2. Trunk Length. From the top of your inseam, measure to the top of your sternum at the point where both clavicles meet in the middle of your chest.
3. Arm Length. This is measured from the hand (clenched fist) holding a round object to your shoulder joint (bony protrusion above the shoulders).

Bike measurements or geometry estimates from the body measurements taken.
1. Frame Size. Usually provided by manufacturers measured from center of bottom bracket to either center of top tube or top of seat tube. Estimated from Inseam x 0.65.
2. Top Tube Length. Measured using traditional (non-sloping) frames. Sloping frames are provided with effective top tube measurements by manufacturers. Estimated from trunk length + 2-3cm.
3. Saddle Height. Measured from center of bottom bracket to top of central part of saddle. Estimated from Inseam x 0.885.
4. Crank Length. Normally 170mm but may vary depending on rider height and riding style. Recent data suggest using shorter cranks for Time trials or Triathlon events.
5. Handlebar Measurements. Width usually 42cm depending on shoulder width and riding style. Sprinters use wider bars while Climbers use narrow bars. Drop, reach and shape of handlebars depend on rider preference and style.
6. Head Stem Length. Depending on riding style, stem length range from 60mm to 140mm or longer. Estimated from Arm length x 0.203. A rough guide is to look at the front hubs while riding on the drops or hoods (conflicting data regarding exact riding location). The handlebars should occlude the front hubs while assuming this position.

These are just basic measurement estimates that cyclist need to consider prior to purchasing or experimenting  with new equipment. Many factors need to be considered when experimenting with bike settings like comfort and riding style. Aggressive riders prefer to be more aerodynamic while some riders prefer to be more comfortable during their rides. Materials used for each equipment are significant for the weight-conscious cyclist. Carbon and titanium parts are lighter and more expensive than aluminum or steel parts. These do not necessarily relate to better performance.

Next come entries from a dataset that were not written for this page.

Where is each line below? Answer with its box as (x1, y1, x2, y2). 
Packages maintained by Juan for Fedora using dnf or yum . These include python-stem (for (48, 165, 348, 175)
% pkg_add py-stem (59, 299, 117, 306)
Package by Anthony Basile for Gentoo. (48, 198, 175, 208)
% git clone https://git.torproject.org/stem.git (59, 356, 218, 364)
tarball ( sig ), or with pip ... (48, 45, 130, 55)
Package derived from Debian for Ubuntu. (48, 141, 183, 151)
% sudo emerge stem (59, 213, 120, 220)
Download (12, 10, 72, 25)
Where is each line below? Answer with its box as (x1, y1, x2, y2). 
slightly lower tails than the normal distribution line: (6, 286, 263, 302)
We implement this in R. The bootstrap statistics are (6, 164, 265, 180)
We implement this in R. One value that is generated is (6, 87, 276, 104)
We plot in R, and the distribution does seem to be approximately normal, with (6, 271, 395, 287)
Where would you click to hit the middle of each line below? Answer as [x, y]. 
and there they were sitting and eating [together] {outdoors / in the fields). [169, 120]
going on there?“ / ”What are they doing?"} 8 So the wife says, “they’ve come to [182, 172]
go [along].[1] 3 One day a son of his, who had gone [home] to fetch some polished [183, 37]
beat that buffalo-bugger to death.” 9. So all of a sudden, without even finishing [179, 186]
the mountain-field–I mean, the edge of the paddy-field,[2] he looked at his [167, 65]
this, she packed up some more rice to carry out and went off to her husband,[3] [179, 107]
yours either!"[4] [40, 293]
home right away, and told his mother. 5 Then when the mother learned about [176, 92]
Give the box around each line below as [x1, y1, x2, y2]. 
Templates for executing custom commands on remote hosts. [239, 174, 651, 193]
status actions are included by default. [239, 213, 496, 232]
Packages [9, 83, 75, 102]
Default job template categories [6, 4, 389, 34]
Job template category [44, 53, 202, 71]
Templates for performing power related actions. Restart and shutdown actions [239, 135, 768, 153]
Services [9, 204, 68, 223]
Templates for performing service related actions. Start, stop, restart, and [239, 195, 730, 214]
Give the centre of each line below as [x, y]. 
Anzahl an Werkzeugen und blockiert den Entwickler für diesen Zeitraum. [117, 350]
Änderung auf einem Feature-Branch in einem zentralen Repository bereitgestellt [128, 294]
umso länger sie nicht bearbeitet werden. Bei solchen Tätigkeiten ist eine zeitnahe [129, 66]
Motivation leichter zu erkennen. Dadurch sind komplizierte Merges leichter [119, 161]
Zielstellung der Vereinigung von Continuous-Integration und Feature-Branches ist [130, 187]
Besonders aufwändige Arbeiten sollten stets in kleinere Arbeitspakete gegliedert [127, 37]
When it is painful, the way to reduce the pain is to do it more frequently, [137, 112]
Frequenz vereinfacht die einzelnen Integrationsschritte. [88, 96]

Recently, I made small changes to my road bike setup which made very significant changes in performance. I changed my stem from 110mm to 120mm with a -6 degree rise and noticed major improvements. I always train with a heart monitor to check performance and noted that my heart rate was lower by at least 5-10 percent immediately after changing stems. These findings are consistent as I regularly check my training log for heart rate changes on the same course and intensity.


These are my exact road bike specifications.
Frame: Scott Speedster S20 aluminum with Scott carbon forks (Size: Medium/ TT: 54.5)
Stem: FSA OS150 120mm +/- 6 degrees
Handlebars: Scott Road Anatomic 42mm
Drivetrain: Shimano Ultegra
Cassette: Shimano Ultegra 11-25
Crankset: Shimano Ultegra 53/39 170mm cranks
Brakes: Shimano Ultegra
Pedals: Speedplay Zero Chromoly
Saddle: Fi’zi:k Arione Versus
Seatpost: Scott carbon/ alloy
Wheelset: Fulcrum Racing 7
Tires: Vredestein Fortezza TriComp 700x23
Bottle Cage: Lezyne cages
Computer: Cateye Strada Wireless
Cadence sensor: Garmin

Time Trial or Triathlon Bikes are a bit more complicated. No exact recommendations are published. Mountain bikes also have different recommendations.

(click to enlarge)

2 comments:

  1. Nice Scott bike Reel! And thanks for posting all these helpful tips here. Btw, just one comment, the practice of going 2.5mm longer for time-trials has now been replaced by an opposite trend with good results, most time trialers and triathletes now use short cranks. Craig Alexander used 165mm cranks in Kona and he's like 5'9. Lance now uses 170mm cranks after spending a lifetime on 175mm, I use 165mm while current Cobra Champ Arland Macasieb uses 145mm.

    ReplyDelete
  2. Thanks Coach! Yup, the research now are leaning towards shorter cranks. I plan to get 165mm cranks for TT also when I go back racing triathlon. My Aubrey TT bike is equipped with 175 cranks and it rides differently. Can't spin as fast.

    I think my reference for this article is outdated. hahaha.